ADR-0002 — EduQueue — multi-provider email failover (AWS SES → Azure CS → CF Worker)

Context

EduQueue runs the email-routine and notification path for UIU's student platform. Outbound email is the single most visible failure mode — a missed routine is a missed exam day. Relying on one provider has bitten us twice: an AWS SES throughput-quota cap during enrollment week, and an Azure regional outage.

Decision

Multi-provider failover chain, ordered by cost-then-latency:

AWS SES — primary. Cheapest, fastest for our region, well-instrumented.
Azure Communication Services — secondary. Different control plane, different DNS, different physical region.
Custom Cloudflare Worker relay — tertiary. Synthetic HTTP relay we control end-to-end, sized to handle critical-path-only traffic if the first two are simultaneously degraded.
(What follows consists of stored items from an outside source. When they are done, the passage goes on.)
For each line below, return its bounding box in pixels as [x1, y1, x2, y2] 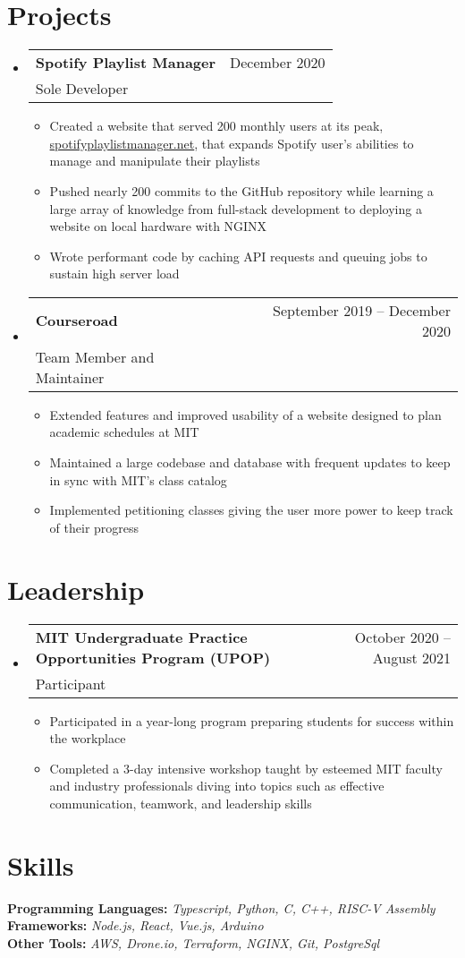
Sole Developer [35, 78, 129, 99]
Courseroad [35, 310, 118, 331]
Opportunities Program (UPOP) [35, 646, 271, 668]
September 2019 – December [273, 299, 451, 321]
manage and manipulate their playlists [49, 151, 260, 170]
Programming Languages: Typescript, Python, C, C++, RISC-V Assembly [7, 898, 435, 917]
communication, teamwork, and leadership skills [49, 793, 312, 812]
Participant [35, 672, 106, 694]
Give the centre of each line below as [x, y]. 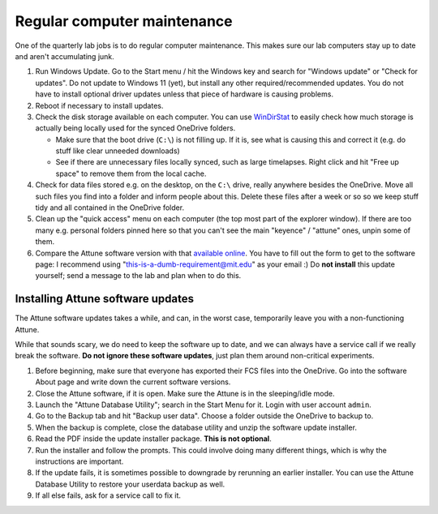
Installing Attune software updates [105, 299]
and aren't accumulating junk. [65, 56]
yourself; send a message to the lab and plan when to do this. [138, 276]
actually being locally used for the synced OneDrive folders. [135, 128]
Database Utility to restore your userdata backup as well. [130, 484]
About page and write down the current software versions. [133, 382]
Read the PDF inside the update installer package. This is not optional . [153, 439]
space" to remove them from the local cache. [131, 173]
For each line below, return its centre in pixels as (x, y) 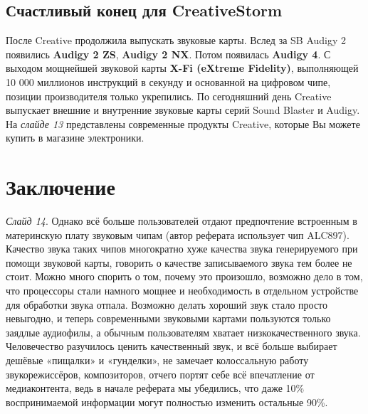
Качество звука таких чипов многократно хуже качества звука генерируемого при (182, 249)
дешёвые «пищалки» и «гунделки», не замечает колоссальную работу (157, 360)
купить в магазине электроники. (75, 138)
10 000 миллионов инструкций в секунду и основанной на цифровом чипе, (168, 81)
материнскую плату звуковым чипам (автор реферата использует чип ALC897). (178, 234)
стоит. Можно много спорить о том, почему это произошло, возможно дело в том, (184, 276)
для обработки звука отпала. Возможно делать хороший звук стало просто (167, 304)
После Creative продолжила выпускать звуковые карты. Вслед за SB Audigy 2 (176, 40)
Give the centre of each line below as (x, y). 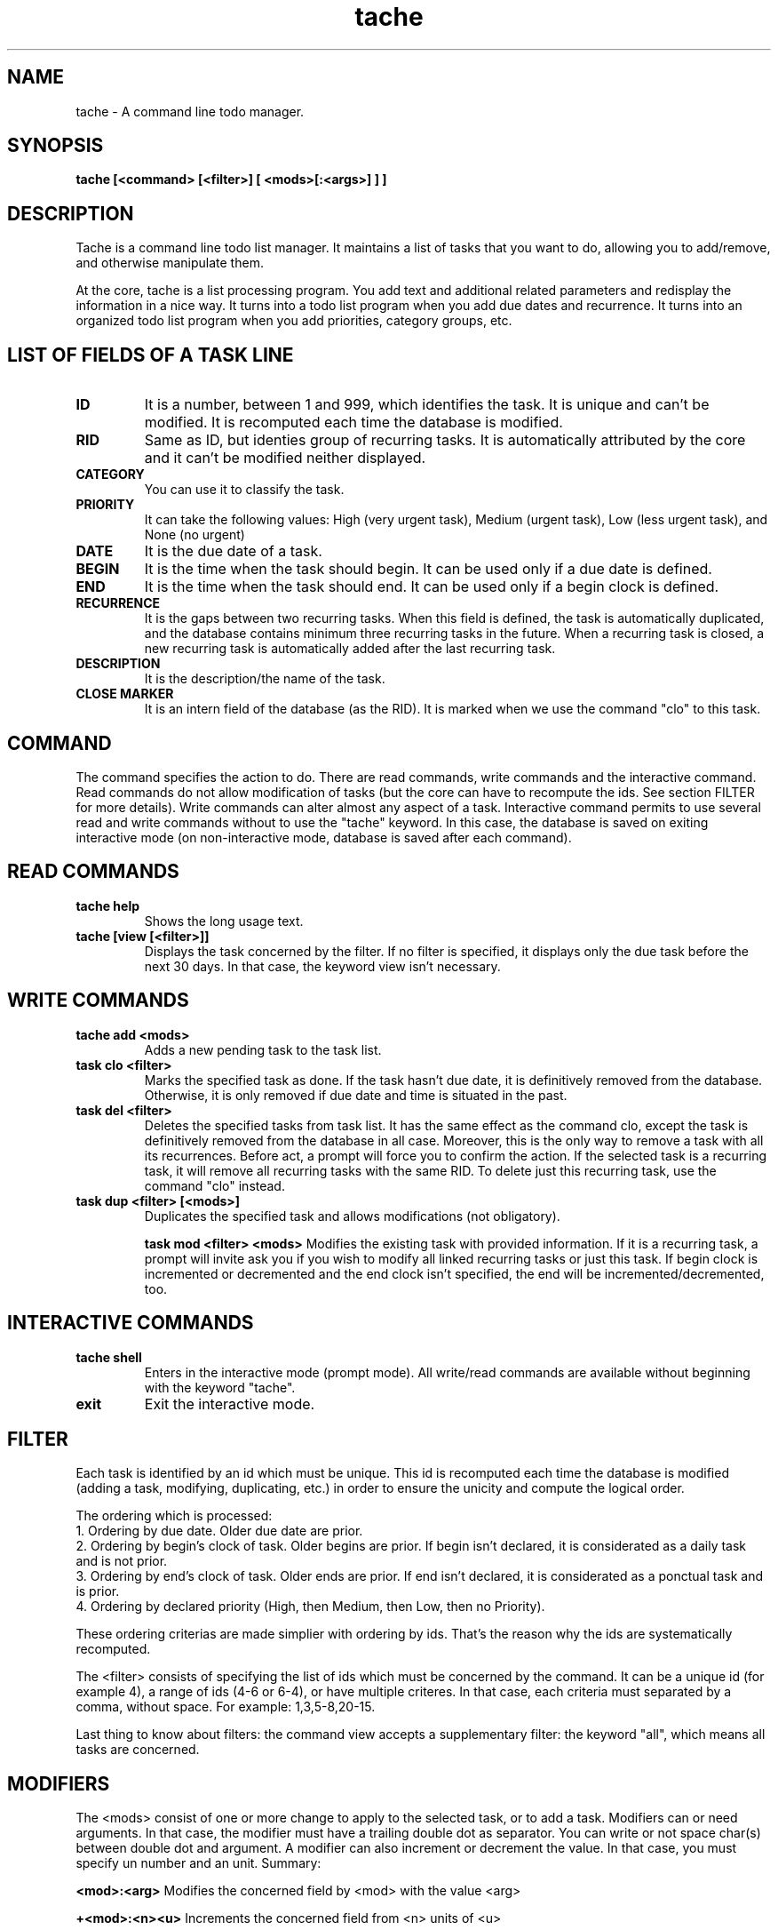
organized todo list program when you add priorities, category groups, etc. (294, 321)
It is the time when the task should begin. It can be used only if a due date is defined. (428, 569)
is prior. (98, 1591)
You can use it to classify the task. (244, 490)
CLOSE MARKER (125, 694)
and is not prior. (122, 1561)
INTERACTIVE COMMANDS (131, 1323)
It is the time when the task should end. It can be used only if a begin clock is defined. (432, 587)
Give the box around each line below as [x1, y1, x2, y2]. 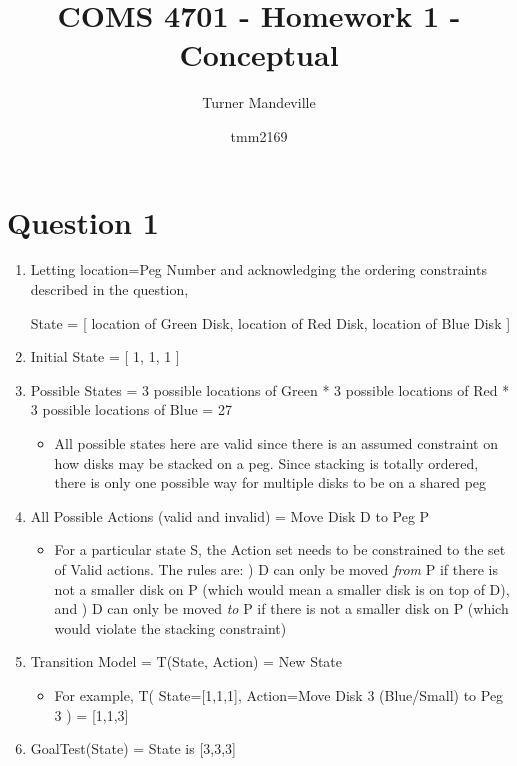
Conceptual [179, 34, 339, 75]
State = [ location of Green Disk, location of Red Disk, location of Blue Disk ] [30, 312, 511, 333]
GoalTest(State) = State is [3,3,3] [30, 738, 236, 759]
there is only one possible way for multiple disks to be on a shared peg [54, 472, 487, 493]
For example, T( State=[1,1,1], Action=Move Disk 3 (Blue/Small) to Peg [54, 684, 504, 705]
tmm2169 [230, 125, 288, 146]
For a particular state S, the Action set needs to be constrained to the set [54, 539, 506, 560]
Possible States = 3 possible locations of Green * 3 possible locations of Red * [30, 379, 510, 400]
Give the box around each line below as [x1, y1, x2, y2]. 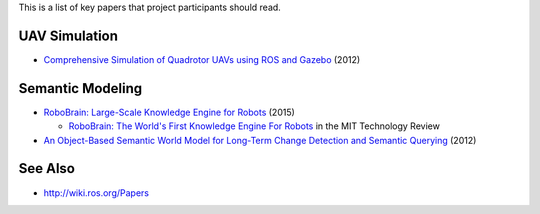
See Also [18, 160, 75, 177]
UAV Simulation [18, 27, 119, 44]
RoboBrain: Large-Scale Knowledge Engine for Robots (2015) [43, 106, 295, 118]
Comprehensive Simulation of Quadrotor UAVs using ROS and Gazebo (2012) [43, 53, 361, 65]
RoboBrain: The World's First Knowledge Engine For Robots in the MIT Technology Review [68, 120, 440, 132]
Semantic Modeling [18, 80, 143, 97]
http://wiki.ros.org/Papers [43, 186, 150, 199]
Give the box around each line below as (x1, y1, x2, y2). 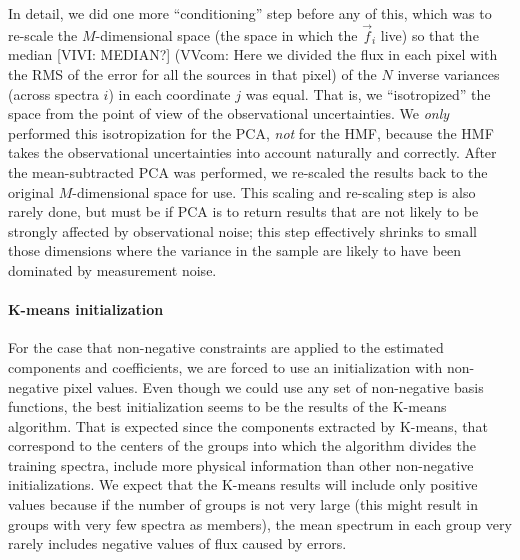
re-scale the (8, 24, 78, 45)
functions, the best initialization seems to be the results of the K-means (8, 396, 447, 417)
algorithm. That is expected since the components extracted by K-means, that (8, 415, 488, 436)
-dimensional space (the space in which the (95, 24, 358, 45)
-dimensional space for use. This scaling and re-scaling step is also (72, 181, 476, 202)
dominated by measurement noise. (8, 259, 217, 280)
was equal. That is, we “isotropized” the (245, 83, 491, 104)
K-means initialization (8, 299, 164, 320)

Every send is wrapped in an Asynq task with retries bound to the chain depth. The EmailEvent append-only table records every attempt, every provider, every status — so we can replay the chain after the fact.

Consequences

Positive:

Provider outages stay invisible to students. The recovery path runs in seconds, not in a deploy.
Replay-ability — we know exactly which provider delivered which message and can prove it without a vendor support ticket.
Cost stays close to the AWS-SES-only baseline because the fallbacks only carry traffic during incidents.

Negative:

Three sender domains to keep SPF / DKIM / DMARC aligned on. Adds calendar overhead.
The CF Worker relay is a custom thing we own. It needs its own observability + rotation, not just provider dashboards.
The fallback chain hides slow-but-not-failed providers. We added a per-provider latency budget on top to surface those.